The emission maximum of denatured MMP-1 is at 356 nm (20), characteristic of tryptophan in water, whereas the emission maximum of the Ca²⁺-deficient enzyme shifts only to 340 nm. Thus the change in tryptophyl environment brought about by Ca²⁺ release is less drastic than complete unfolding. In our study of GdnHCl-induced denaturation of rMMP-1, we observed a folding intermediate with an emission maximum at 340 nm at 1 M denaturant (20). However, it is unlikely that the Ca²⁺-free form of MMP-1 in the present study is the same as this intermediate because in 1 M GdnHCl, there was an increase, rather than a decrease, in emission intensity.

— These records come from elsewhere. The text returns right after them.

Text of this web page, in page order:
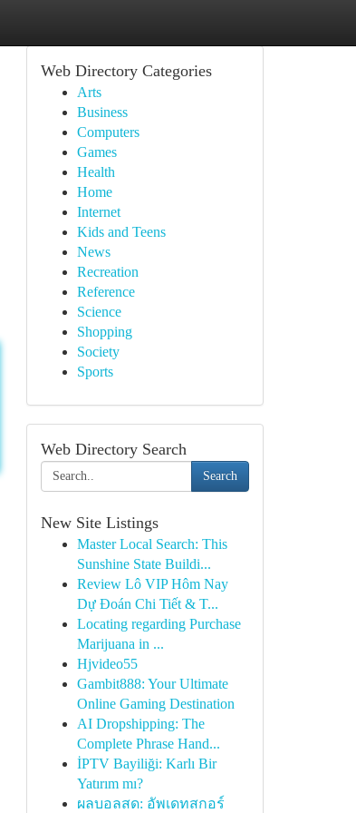
Web Directory Categories
Arts
Business
Computers
Games
Health
Home
Internet
Kids and Teens
News
Recreation
Reference
Science
Shopping
Society
Sports
Web Directory Search
Search
New Site Listings
Master Local Search: This
Sunshine State Buildi...
Review Lô VIP Hôm Nay
Dự Đoán Chi Tiết & T...
Locating regarding Purchase
Marijuana in ...
Hjvideo55
Gambit888: Your Ultimate
Online Gaming Destination
AI Dropshipping: The
Complete Phrase Hand...
İPTV Bayiliği: Karlı Bir
Yatırım mı?
ผลบอลสด: อัพเดทสกอร์

MMP-1 contains one tryptophyl residue in the propeptide, three in the catalytic domain and four in the pexin domain. Assignment of the fluorescence changes to particular residues is of course impossible from the data at hand. Lovejoy et al. (13) suggested that in 19-kDa collagenase one of the calcium ions and the structural zinc may stabilize a surface loop by fastening it to two  strands. Neither the loop nor the two strands contain tyrosyl or tryptophyl side chains that might be directly affected by Ca²⁺. Thus, it is likely that any conformational change induced by Ca²⁺ binding at this site is propagated to other regions of the structure. The two Ca²⁺ in the pexin domain of pig collagenase also appear to link structural domains together: -sheet-1 to sheet 3 and -sheet-4 to sheet 2 (16). Two of the four pexin tryptophyl residues are located within these sheets; Trp³⁴⁹ is in sheet 2, and Trp³⁹⁸ is in sheet 3. Thus, it is reasonable to assign at least a portion of the Ca²⁺-dependent fluorescence change to them. In addition, both tryptophyls are close in the primary structure to tyrosyl residues [YW³⁴⁹A and YW³⁹⁸RY (29)]. Variation in the relationship between these groups should influence the efficiency of excitation energy transferred from tyrosyl to tryptophyl residues. However, the quenching of tyrosyl emission observed on Ca²⁺ dissociation was accompanied by decreased, rather than increased, tryptophyl emission, as would be expected if altered transfer efficiency were the sole basis for the altered fluorescence.